Description of the task - What you return should be the full listing, copied exactly and stripped of its pictures.

Dataset extract -
○ ○ ○
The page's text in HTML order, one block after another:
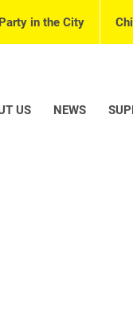
Party in the City
US NEWS
○ ○ ○
Task response -
The page's text in HTML order, one block after another:
Party in the City
US NEWS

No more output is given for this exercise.